From The Battle For God by Karen Armstrong — Page 161 of soft cover version
In the Harvard / Oxford study Network Propaganda introduced in part 12 of this series the authors go into a great bit of detail about how the televangelism lobby of the 1960 through 1990 set the stage for the rise of the Fox News Channel. So tight is this linkage that the study suggests that without the existence of the televangelism market Fox News Channel would never of been profitable and never come into existence.
By the mid-1980s CBN’s viewership was third only to CNN and ESPN.31 This rise in audience share for Christian broadcasting coincided with a reorientation of evangelicals toward politics. In support of this reorientation, Robertson changed the format of the “700 Club” in 1980 to include the first investigative journalism and news reporting segments aired by religious broadcast.32 The reach of these broadcasts is a matter of some controversy, but 20 million American households is a reasonable estimate of the number who watched at least some religious programming in the 1980s. While televangelism viewership declined in the wake of the scandals that hit televangelists in 1987, most prominently Jim and Tammy Bakker, the new role of evangelicals as a major pillar of the conservative Republican coalition made sure that Christian broadcasting remained an important and distinguishing element of the right- wing media ecosystem— one that came out of a distinctly different moral universe than the framework that underlay the objectivity norms of professional journalism.
From: Network Propaganda PDF (320)
I have decided to end this series today as it will make room for more self contained Street Prophets Coffee Hours in the future. I will be continuing the this long thread into just what is a proper Cyber Warfare Footing in a series of articles published under a new group called: Cyber Warfare Footing.
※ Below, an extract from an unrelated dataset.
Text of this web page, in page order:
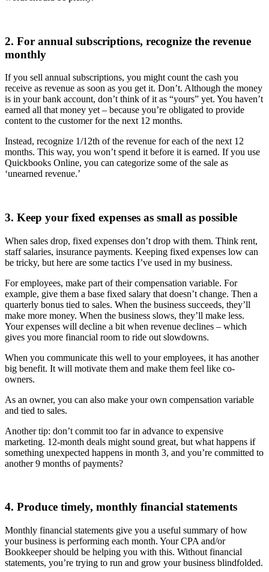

I have been tagging and and republishing Daily Kos diaries of interest to this group so that they may be easily referenced. So look for a diary with the logo on the right for a discussion on Cyber Warfare defense, footing, and offense.
One of the outcomes of this series, for me, is expressed in the diagram below. While I do not want my political identity defined by what I’m against … well I’m against everything below. And as you can see from the diagram the situation is complex with the additional components of White Nationalism and Politicized Businesses added to Weaponized Religion. Never the less the list below is a lot to come to grips with.
In closing today reflect on this finding from Network Propaganda. This finding down plays the “internet effect” and points the finger at Fox News.
Looking at the 2016 election, anyone assessing the impact of cable versus that of the internet has to contend with the fact that Trump supporters were, overall, primarily to be found in demographic groups that were the least attentive to online news sites and social media. Trump voters overwhelmingly reported tuning in to television: Fox News (40 percent), the networks (12 percent), and local TV (5 percent). Facebook was the primary source for only 7 percent.89 Moreover, the relationship between social media and internet use for election news and support for Trump and Clinton, respectively, across age groups and gender raises doubt about the role of online media in Trump’s rise. If anything, it seems use of social media is inversely related to support for Trump. Of white voters in the 18– 29 age range, whose social media and internet use for election news was 53 percent,90 fewer than 40 percent voted for Trump.91 Trump’s share of the vote increased with age. Trump’s share of the white vote was over 54 percent in the 45– 64 age range, and over 58 percent in the over 65 group, while social media use in these demographics was between 5 percent and 1 percent, respectively.